For each learner one hyperparameter will be tuned, i.e. kernel parameter sigma for SVM model and the number of trees (num.trees) in the random forest model. We start with specifying a search space for each of these parameters. With makeTuneControlCMAES() we set the tuning method to be CMA Evolution Strategy (cmaes::cma_es()). Afterwards we take 5-fold cross validation as our resampling strategy and root mean squared error (rmse) as optimization criterion. Finally, we make tuning wrapper for each learner.
set.seed(1234)
# Define a search space for each learner'S parameter
ps_ksvm = makeParamSet(
makeNumericParam("sigma", lower = -12, upper = 12, trafo = function(x) 2^x)
)
ps_rf = makeParamSet(
makeIntegerParam("num.trees", lower = 1L, upper = 200L)
)
# Choose a resampling strategy
rdesc = makeResampleDesc("CV", iters = 5L)
# Choose a performance measure
meas = rmse
# Choose a tuning method
ctrl = makeTuneControlCMAES(budget = 100L)
# Make tuning wrappers
tuned.ksvm = makeTuneWrapper(learner = "regr.ksvm", resampling = rdesc, measures = meas,
par.set = ps_ksvm, control = ctrl, show.info = FALSE)
tuned.rf = makeTuneWrapper(learner = "regr.ranger", resampling = rdesc, measures = meas,
par.set = ps_rf, control = ctrl, show.info = FALSE)In order to conduct a benchmark experiment, it is necessary to choose an evaluation method.
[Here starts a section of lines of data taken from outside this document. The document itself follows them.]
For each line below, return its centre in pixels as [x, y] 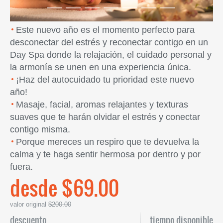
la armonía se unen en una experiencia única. [101, 67]
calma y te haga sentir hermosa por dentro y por [105, 154]
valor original [29, 204]
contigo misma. [40, 129]
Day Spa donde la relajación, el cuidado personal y [111, 55]
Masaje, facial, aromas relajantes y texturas [102, 104]
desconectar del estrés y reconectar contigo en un [109, 42]
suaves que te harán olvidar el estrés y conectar [105, 117]
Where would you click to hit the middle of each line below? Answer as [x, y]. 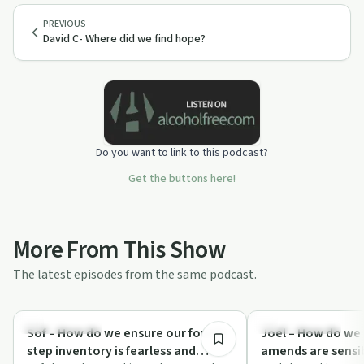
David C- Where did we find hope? [124, 39]
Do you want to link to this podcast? [182, 152]
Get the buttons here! [182, 178]
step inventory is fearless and [111, 351]
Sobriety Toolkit [61, 325]
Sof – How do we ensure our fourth [126, 333]
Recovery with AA [298, 325]
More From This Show [119, 249]
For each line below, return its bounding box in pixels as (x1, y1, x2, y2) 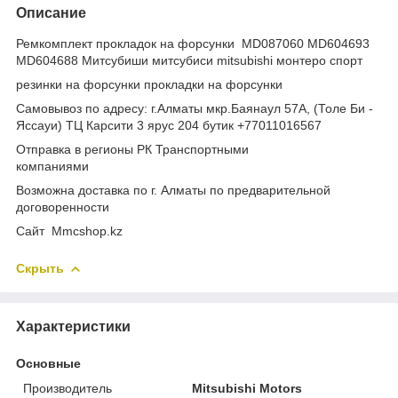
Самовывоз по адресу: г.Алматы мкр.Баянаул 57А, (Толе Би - (16, 100, 373, 115)
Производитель (23, 380, 112, 395)
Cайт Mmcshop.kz (16, 223, 123, 238)
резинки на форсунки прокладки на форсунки (16, 76, 283, 92)
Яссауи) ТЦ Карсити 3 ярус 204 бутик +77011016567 (16, 117, 322, 132)
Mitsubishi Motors (192, 380, 303, 395)
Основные (16, 355, 81, 370)
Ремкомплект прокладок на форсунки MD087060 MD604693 (16, 36, 370, 51)
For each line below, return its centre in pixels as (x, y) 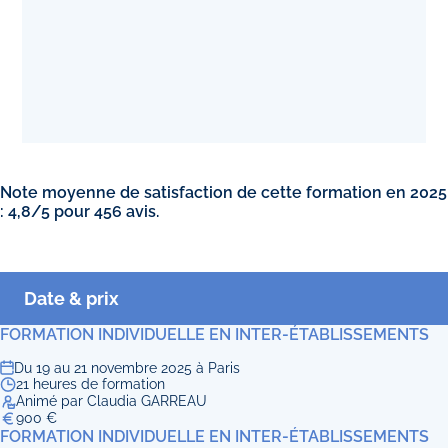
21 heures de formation (90, 384)
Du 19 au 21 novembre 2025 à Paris (127, 368)
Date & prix (71, 299)
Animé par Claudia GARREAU (111, 401)
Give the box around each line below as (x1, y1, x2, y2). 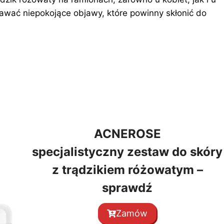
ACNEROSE (93, 126, 161, 141)
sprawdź (102, 180, 152, 195)
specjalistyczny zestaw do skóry (32, 144, 222, 159)
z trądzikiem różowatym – (51, 162, 203, 177)
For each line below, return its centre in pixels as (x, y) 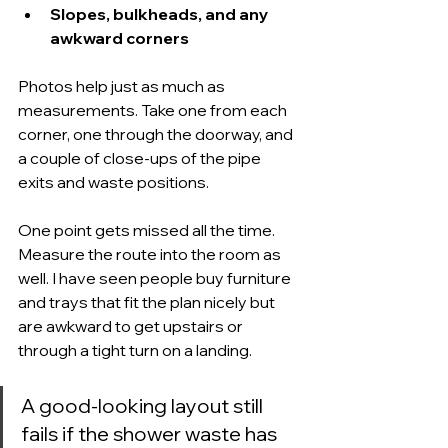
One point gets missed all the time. (148, 230)
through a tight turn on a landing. (135, 350)
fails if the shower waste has (151, 433)
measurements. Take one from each (154, 110)
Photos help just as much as (123, 86)
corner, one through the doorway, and (157, 134)
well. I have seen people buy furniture (156, 278)
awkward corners (119, 38)
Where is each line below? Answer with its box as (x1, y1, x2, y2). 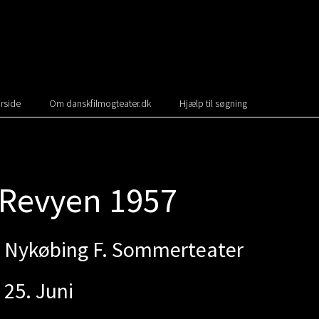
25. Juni (4, 277, 74, 304)
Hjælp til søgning (179, 97, 248, 110)
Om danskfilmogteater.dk (49, 97, 152, 110)
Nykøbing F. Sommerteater (4, 236, 244, 263)
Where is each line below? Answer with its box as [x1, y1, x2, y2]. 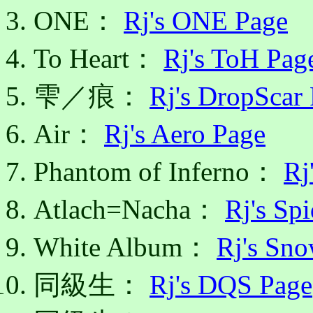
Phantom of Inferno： [34, 156, 284, 187]
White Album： [34, 231, 217, 262]
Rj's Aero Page [104, 118, 265, 149]
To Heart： [34, 43, 163, 73]
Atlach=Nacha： [34, 194, 225, 224]
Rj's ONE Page [124, 5, 288, 36]
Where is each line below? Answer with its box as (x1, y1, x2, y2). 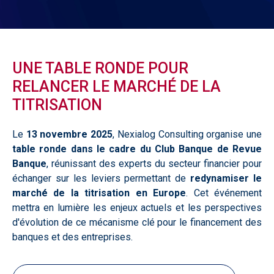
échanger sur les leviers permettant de (12, 172, 191, 184)
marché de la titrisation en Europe (12, 187, 187, 199)
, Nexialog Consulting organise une (113, 128, 262, 140)
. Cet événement (186, 187, 262, 199)
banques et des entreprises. (12, 231, 133, 243)
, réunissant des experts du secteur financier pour (46, 157, 262, 169)
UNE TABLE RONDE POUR (12, 59, 188, 77)
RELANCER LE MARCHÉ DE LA (12, 77, 221, 95)
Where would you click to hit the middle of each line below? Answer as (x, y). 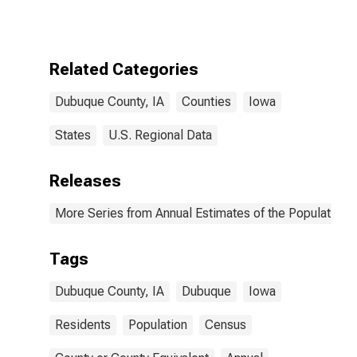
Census (226, 325)
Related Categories (124, 69)
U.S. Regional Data (160, 135)
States (73, 135)
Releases (85, 181)
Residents (83, 325)
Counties (206, 102)
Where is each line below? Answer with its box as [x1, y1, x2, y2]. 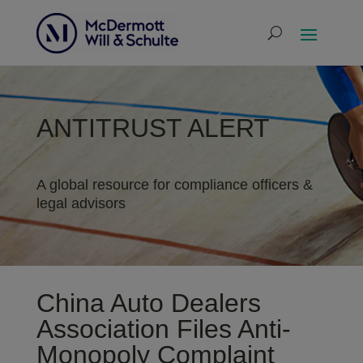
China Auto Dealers [36, 288, 261, 318]
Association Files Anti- [36, 314, 291, 344]
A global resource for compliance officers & [36, 177, 313, 193]
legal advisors [36, 195, 126, 211]
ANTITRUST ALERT [36, 113, 270, 143]
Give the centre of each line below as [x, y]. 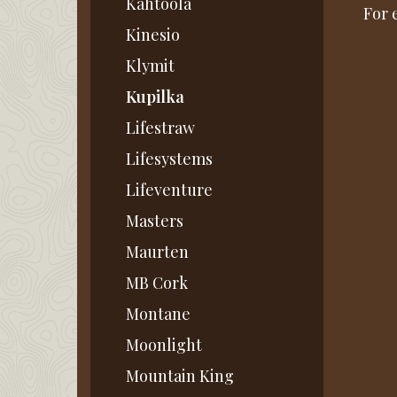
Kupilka [155, 97]
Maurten [157, 252]
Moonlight [164, 345]
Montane [158, 314]
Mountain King [180, 376]
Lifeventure [169, 190]
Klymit [150, 66]
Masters [155, 221]
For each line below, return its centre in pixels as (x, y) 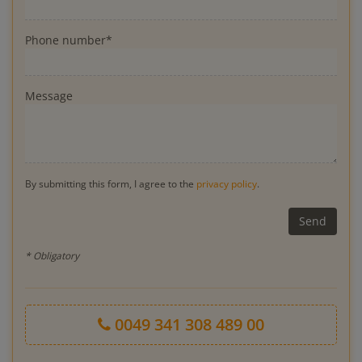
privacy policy (227, 184)
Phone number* (69, 40)
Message (49, 96)
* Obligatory (52, 256)
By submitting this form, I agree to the (111, 184)
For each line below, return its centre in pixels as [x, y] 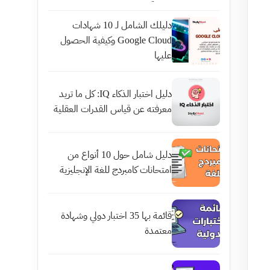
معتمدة [158, 231]
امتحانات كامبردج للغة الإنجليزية [116, 170]
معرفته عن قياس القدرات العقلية [113, 109]
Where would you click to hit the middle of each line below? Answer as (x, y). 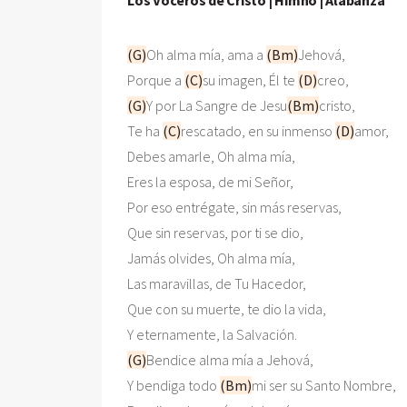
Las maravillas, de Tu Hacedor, (218, 283)
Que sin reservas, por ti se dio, (217, 232)
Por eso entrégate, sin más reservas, (236, 207)
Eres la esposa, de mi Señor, (212, 181)
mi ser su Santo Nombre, (325, 385)
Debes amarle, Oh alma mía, (213, 156)
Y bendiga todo (174, 385)
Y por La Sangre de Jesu (217, 105)
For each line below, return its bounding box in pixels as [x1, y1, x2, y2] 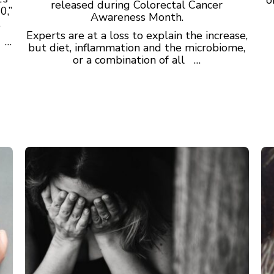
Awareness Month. [90, 9, 183, 24]
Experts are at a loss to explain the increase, [26, 28, 248, 43]
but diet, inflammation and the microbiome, [28, 40, 246, 55]
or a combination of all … [73, 52, 201, 67]
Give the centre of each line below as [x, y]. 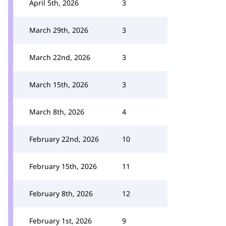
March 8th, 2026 [57, 112]
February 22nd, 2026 [64, 139]
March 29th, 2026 [59, 30]
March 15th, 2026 [59, 84]
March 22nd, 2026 [60, 57]
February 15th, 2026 [63, 166]
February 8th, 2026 [61, 193]
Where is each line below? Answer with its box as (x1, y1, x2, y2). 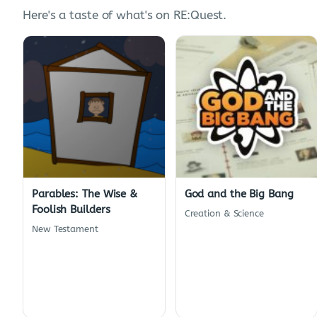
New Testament (32, 224, 98, 235)
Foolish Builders (32, 203, 110, 217)
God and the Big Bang (184, 188, 294, 201)
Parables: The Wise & (32, 188, 137, 201)
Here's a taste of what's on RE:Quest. (23, 8, 227, 23)
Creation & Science (184, 208, 264, 219)
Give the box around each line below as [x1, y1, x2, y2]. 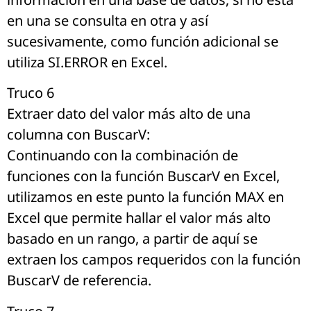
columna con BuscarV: [7, 125, 150, 144]
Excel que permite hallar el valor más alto [7, 208, 271, 228]
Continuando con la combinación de [7, 146, 238, 165]
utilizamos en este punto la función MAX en [7, 187, 284, 207]
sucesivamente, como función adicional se [7, 31, 278, 51]
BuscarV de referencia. [7, 271, 151, 290]
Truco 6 [7, 83, 54, 103]
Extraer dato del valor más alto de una [7, 104, 251, 124]
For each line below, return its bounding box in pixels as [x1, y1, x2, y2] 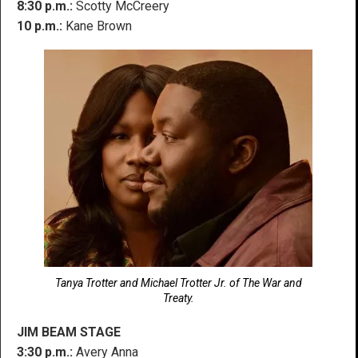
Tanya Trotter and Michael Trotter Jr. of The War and [54, 276, 302, 289]
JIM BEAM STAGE [17, 324, 121, 340]
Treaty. [162, 291, 194, 304]
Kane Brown [62, 18, 132, 34]
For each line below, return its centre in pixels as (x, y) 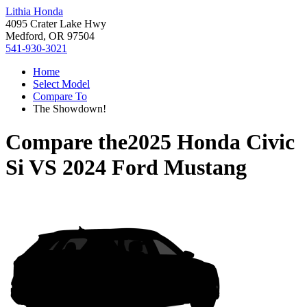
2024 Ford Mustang (155, 168)
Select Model (61, 84)
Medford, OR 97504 (50, 36)
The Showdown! (70, 109)
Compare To (60, 96)
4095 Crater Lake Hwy (56, 24)
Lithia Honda (34, 11)
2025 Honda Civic (211, 142)
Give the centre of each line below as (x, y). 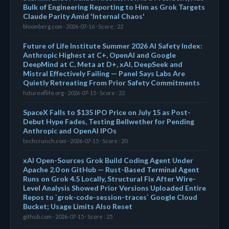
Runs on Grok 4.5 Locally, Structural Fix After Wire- (109, 178)
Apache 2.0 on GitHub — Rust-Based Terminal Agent (111, 169)
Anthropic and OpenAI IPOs (70, 130)
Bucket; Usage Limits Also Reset (78, 206)
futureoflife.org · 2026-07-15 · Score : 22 (74, 93)
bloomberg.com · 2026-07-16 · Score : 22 (73, 26)
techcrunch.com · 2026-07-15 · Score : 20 (75, 141)
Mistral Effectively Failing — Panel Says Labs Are (104, 73)
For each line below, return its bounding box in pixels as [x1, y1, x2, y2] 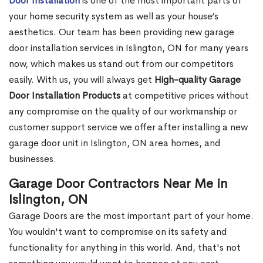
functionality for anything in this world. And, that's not [9, 241, 241, 254]
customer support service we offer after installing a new [9, 121, 248, 134]
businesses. [9, 153, 56, 166]
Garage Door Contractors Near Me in [9, 176, 228, 193]
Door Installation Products [9, 89, 120, 102]
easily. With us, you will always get [9, 73, 154, 86]
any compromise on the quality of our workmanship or [9, 105, 237, 118]
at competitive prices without [120, 89, 249, 102]
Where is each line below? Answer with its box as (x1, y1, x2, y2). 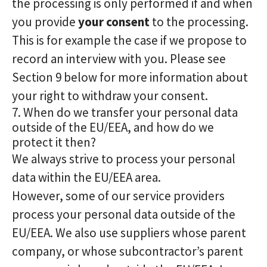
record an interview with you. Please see (12, 51, 226, 67)
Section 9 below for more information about (12, 69, 248, 85)
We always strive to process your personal (12, 151, 235, 167)
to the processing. (150, 14, 249, 30)
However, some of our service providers (12, 188, 225, 204)
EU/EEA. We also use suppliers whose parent (12, 225, 246, 241)
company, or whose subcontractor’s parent (12, 243, 243, 259)
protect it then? (12, 134, 96, 150)
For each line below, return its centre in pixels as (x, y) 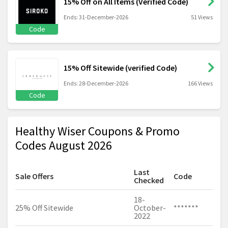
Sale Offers (34, 176)
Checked (149, 180)
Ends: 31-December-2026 (96, 17)
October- (150, 207)
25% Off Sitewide (44, 207)
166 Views (200, 83)
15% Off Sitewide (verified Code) (120, 67)
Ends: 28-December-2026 (96, 83)
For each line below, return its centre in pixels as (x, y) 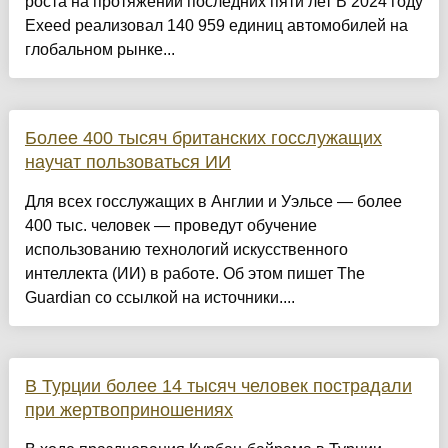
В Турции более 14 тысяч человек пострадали (218, 386)
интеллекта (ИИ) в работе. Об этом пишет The (194, 274)
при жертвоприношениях (128, 410)
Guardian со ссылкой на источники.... (159, 298)
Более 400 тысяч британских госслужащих (203, 138)
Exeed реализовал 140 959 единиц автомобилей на (216, 26)
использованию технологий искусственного (186, 250)
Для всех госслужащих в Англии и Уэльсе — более (213, 202)
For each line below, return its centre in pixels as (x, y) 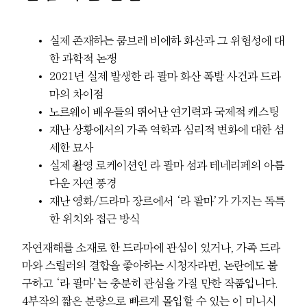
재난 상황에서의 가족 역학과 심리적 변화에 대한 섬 (167, 129)
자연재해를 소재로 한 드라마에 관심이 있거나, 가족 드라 (151, 248)
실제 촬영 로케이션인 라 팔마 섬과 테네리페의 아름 (167, 165)
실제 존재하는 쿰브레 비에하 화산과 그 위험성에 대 (167, 40)
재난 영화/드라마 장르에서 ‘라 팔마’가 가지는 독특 (167, 200)
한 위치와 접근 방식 (95, 218)
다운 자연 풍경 (83, 183)
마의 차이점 (76, 94)
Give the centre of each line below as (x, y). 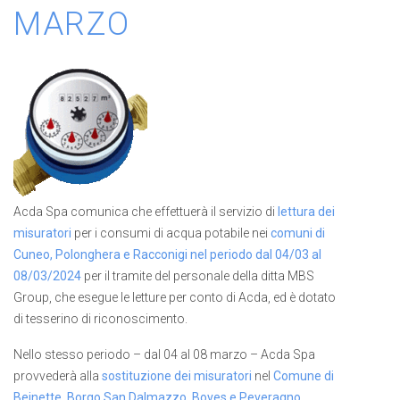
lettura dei (306, 212)
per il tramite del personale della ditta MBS (198, 276)
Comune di (304, 376)
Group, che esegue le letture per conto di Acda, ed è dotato (175, 297)
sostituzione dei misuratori (177, 376)
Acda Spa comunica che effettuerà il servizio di (146, 212)
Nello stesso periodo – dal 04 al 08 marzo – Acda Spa (164, 354)
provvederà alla (58, 376)
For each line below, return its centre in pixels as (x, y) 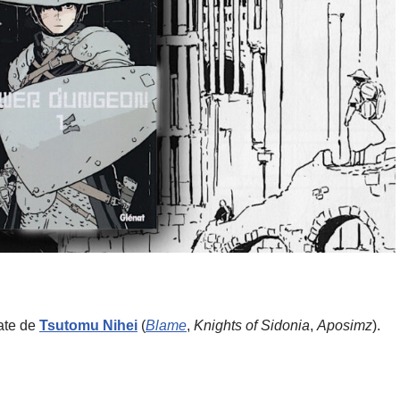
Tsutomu (69, 325)
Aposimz (345, 325)
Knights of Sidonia (252, 325)

We will use the resampling strategy and the performance measure from the previous section and then pass the tuning wrappers as arguments into the benchmark() function.
Now we want to evaluate the results.
getBMRAggrPerformances(bmr)
## $BostonHousing
## $BostonHousing$regr.lm
## rmse.test.rmse
## 4.841535
##
## $BostonHousing$regr.ksvm.tuned
## rmse.test.rmse
## 3.775318
##
## $BostonHousing$regr.ranger.tuned
## rmse.test.rmse
## 3.478283A closer look at the boxplot reveals that RF outperforms the other learners for this specific task. Despite the tuning procedure performed before, the benchmark experiment for linear and lasso regression yields similar but poor results.